Head coach of Ukraine’s boxing team of Dnipropetrovsk Oblast killed in the Russian missile strike. On 15 January, the Ukrainian Boxing Federation informed that the honored boxing coach and head coach of the boxing team of Dnipropetrovsk Oblast Mykhailo Korenovskyi was killed in a Russian missile strike in Dnipro city.

Due to Russia’s military aggression, 320 sports facilities were damaged in Ukraine, 87 of them were completely or partially destroyed – Ukrainian Minister of Youth and Sports Vadym Gutzeit.

Russian troops target a rehabilitation center for children, and residential buildings in Kherson. On 15 January, seven Ukrainian civilians in Kherson were hospitalized after the Russian Army targeted the Red Cross office, a rehabilitation center for children, and residential buildings, informed Head of Regional Military Administration Yaroslav Yanushevych.

Russia abducted 2,000 children from Ukraine since New Year – US at OSCE. Russia has abducted as many as 2,000 children from Ukraine into Russia since 1 January and is continuing filtration operations, Michael Carpenter, the US representative to the OSCE has stated.

Environmental

Germany opened its 2nd liquefied natural gas terminal on Jan 14, “part of a drive by Europe’s biggest economy to put reliance on Russian energy sources firmly behind it” – AP.

Torture, abductions and deportations fail to crush resistance to Russian invaders in occupied Melitopol. Russia stepped up its methods of terror in occupied Melitopol (Zaporizhzhia oblast) following its forced retreat from Kherson and parts of the Kherson oblast.  Ivan Fedorov, Mayor of Melitopol, recently told Dzerkalo Tyzhnia that the Russians who had retreated from Kherson oblast to occupied Zaporizhzhia oblast “are behaving like animals”, abducting and raping civilians.  There has also been a sharp increase in looting.

Support

https://twitter.com/EuromaidanPress/status/1614727000362737664

Speaker of Latvian Saeima meets with Zelenskyy during a working visit to Ukraine. On 12 January, Latvian Saeima Speaker Edvards Smiltēns arrived in Kyiv to voice Latvia’s support for the Ukrainian people, who suffer from Russia’s military aggression, and meet with Ukraine’s President Volodymyr Zelenskyy and Speaker of the Verkhovna Rada Ruslan Stefanchuk, the Latvian parliament reported.

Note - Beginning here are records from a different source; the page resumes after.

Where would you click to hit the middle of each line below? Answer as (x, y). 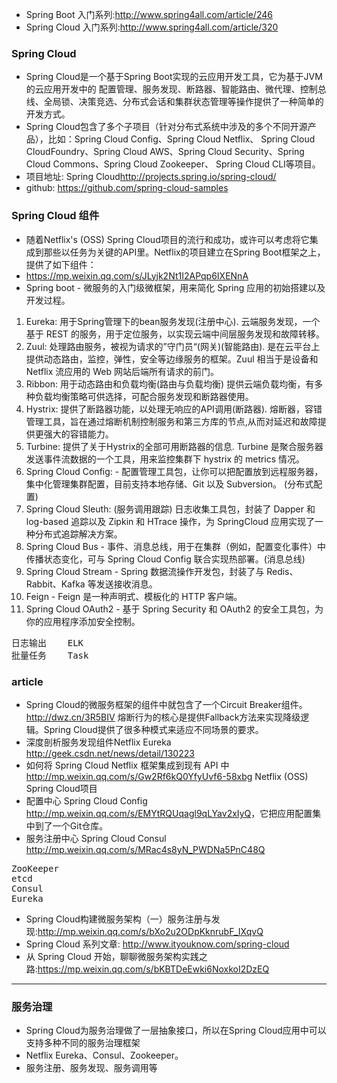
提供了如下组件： (61, 264)
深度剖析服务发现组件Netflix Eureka (98, 742)
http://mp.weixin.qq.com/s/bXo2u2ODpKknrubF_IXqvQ (150, 931)
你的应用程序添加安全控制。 (83, 621)
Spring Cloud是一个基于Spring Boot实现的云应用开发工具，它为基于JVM (174, 77)
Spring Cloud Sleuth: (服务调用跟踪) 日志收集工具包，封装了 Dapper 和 (170, 509)
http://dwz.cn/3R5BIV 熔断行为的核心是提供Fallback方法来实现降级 (163, 717)
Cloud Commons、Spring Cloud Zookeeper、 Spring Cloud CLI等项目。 (173, 164)
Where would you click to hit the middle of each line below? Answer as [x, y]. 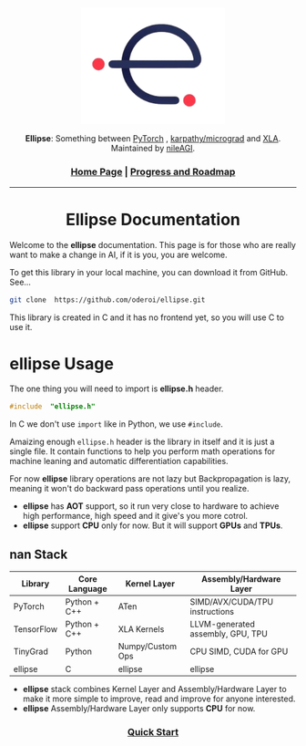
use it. [21, 326]
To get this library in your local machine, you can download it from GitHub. [149, 272]
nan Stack [39, 554]
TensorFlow [35, 629]
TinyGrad [31, 651]
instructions [212, 611]
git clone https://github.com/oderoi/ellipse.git [107, 300]
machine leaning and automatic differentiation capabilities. [119, 461]
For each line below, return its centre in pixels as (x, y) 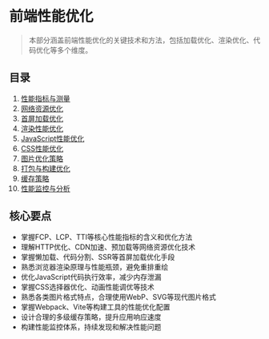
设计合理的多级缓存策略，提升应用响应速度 (91, 317)
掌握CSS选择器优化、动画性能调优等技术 (87, 287)
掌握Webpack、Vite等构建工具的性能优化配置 (95, 307)
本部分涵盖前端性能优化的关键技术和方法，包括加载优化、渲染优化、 (141, 40)
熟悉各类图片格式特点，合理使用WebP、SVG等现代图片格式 (118, 297)
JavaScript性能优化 (52, 138)
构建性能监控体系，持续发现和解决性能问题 (91, 327)
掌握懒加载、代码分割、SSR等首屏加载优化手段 (98, 257)
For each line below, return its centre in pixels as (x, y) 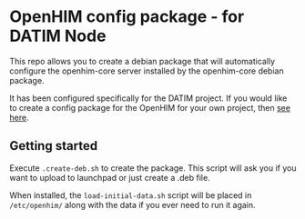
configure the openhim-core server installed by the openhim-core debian (147, 71)
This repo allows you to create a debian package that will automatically (142, 61)
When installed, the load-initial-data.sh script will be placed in (131, 195)
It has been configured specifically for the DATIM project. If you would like (148, 98)
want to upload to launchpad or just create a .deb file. (110, 177)
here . (19, 117)
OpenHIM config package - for (127, 17)
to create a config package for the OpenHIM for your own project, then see (150, 107)
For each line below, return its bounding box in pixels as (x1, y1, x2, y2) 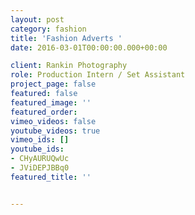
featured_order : (10, 107, 78, 117)
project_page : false (10, 79, 97, 90)
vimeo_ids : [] (10, 135, 70, 145)
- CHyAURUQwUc (10, 154, 70, 164)
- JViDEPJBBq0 (10, 163, 70, 173)
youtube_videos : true (10, 126, 101, 136)
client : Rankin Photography (10, 61, 128, 71)
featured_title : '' (10, 172, 92, 182)
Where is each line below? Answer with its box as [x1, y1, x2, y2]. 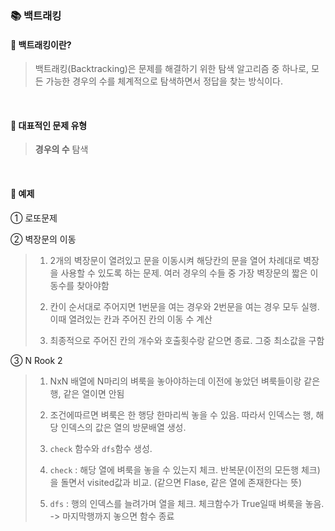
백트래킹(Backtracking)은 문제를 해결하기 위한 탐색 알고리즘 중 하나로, [34, 63, 310, 75]
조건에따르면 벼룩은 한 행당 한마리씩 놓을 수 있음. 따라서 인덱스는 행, [49, 408, 314, 421]
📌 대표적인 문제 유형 [10, 119, 88, 131]
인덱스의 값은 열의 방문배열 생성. [60, 421, 187, 433]
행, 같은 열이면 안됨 [49, 387, 125, 399]
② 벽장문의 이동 [10, 233, 77, 245]
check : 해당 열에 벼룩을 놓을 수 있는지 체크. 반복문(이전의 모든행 [49, 463, 300, 476]
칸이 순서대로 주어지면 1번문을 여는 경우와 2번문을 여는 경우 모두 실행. [49, 300, 320, 312]
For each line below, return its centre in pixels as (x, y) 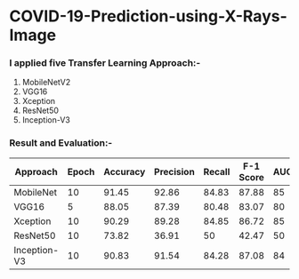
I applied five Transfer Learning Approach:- (105, 63)
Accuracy (125, 171)
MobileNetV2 (46, 83)
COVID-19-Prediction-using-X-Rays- (148, 16)
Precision (175, 171)
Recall (217, 171)
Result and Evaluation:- (61, 143)
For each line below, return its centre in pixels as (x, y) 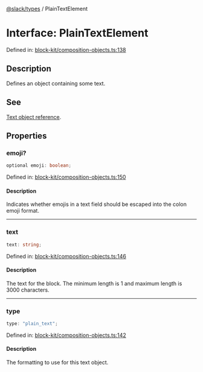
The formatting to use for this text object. (57, 362)
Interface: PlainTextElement (77, 33)
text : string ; (24, 245)
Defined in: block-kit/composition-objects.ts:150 (66, 177)
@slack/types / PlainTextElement (47, 9)
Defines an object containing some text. (56, 83)
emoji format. (23, 211)
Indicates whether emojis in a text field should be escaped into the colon (97, 204)
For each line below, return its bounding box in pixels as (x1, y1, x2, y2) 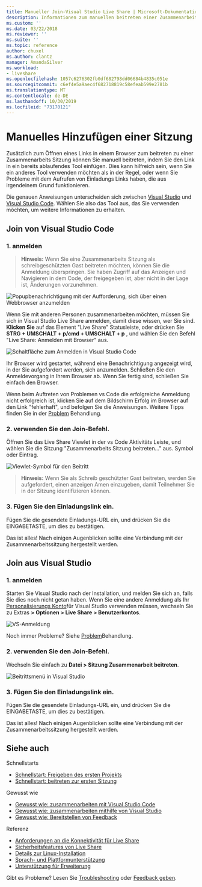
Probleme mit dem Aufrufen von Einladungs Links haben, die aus (6, 175, 167, 182)
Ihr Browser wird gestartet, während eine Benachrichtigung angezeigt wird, (6, 359, 192, 367)
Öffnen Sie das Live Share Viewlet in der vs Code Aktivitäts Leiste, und (6, 438, 182, 446)
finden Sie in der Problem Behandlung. (6, 410, 102, 417)
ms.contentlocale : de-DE (6, 93, 69, 99)
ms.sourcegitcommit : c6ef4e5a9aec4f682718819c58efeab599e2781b (6, 82, 168, 88)
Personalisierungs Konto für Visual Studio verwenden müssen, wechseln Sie (6, 603, 194, 610)
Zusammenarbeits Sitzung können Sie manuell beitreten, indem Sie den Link (6, 156, 195, 163)
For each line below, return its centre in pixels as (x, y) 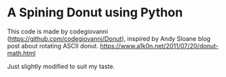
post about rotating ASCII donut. (53, 46)
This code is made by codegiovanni (58, 31)
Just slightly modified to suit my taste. (61, 66)
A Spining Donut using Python (95, 13)
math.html (21, 53)
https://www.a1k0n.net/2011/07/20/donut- (159, 46)
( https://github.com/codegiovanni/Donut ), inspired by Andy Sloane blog (109, 38)
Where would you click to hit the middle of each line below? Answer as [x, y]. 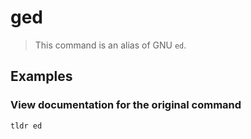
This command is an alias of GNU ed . [110, 45]
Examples [41, 76]
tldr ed [26, 126]
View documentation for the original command [126, 105]
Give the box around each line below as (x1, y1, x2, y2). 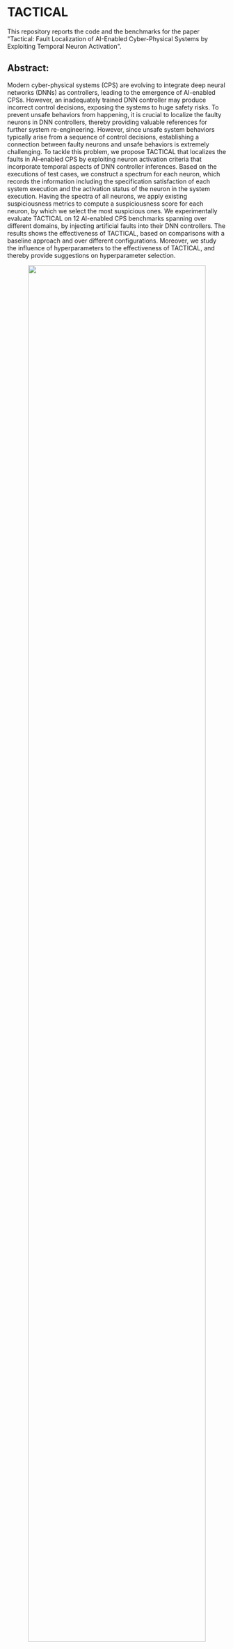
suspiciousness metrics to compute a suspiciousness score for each (7, 199, 204, 208)
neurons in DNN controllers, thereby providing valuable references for (7, 118, 207, 126)
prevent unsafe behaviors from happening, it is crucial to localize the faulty (7, 110, 222, 119)
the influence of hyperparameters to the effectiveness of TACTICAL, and (7, 243, 216, 252)
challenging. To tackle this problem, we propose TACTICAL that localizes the (7, 147, 227, 155)
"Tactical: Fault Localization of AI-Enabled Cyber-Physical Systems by (7, 34, 209, 43)
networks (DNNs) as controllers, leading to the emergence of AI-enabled (7, 88, 216, 96)
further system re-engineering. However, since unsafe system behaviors (7, 125, 215, 133)

Canadian PM Trudeau condemns Russian attack on Dnipro. On 15 January, Canadian Prime Minister Justin Trudeau called Russia’s missile attack on residential buildings in Dnipro despicable and abhorrent. “Russia’s attacks on residential buildings in Dnipro, Ukraine are despicable, abhorrent, and completely unacceptable. Canada condemns this violence unequivocally – we stand with the people of Ukraine, and we’ll continue to make sure they have the support they need,” Trudeau stressed on Twitter.

Germany supplied four mine-clearing tanks to Ukraine. The German government has handed over four mine-clearing tanks, Militarnyi reports. The German Government’s website says that Ukraine has received four mobile and protected mine-clearing systems not specifying the exact type of armored vehicles, but calling the vehicles Minenräumpanzer, “mine clearing tanks.”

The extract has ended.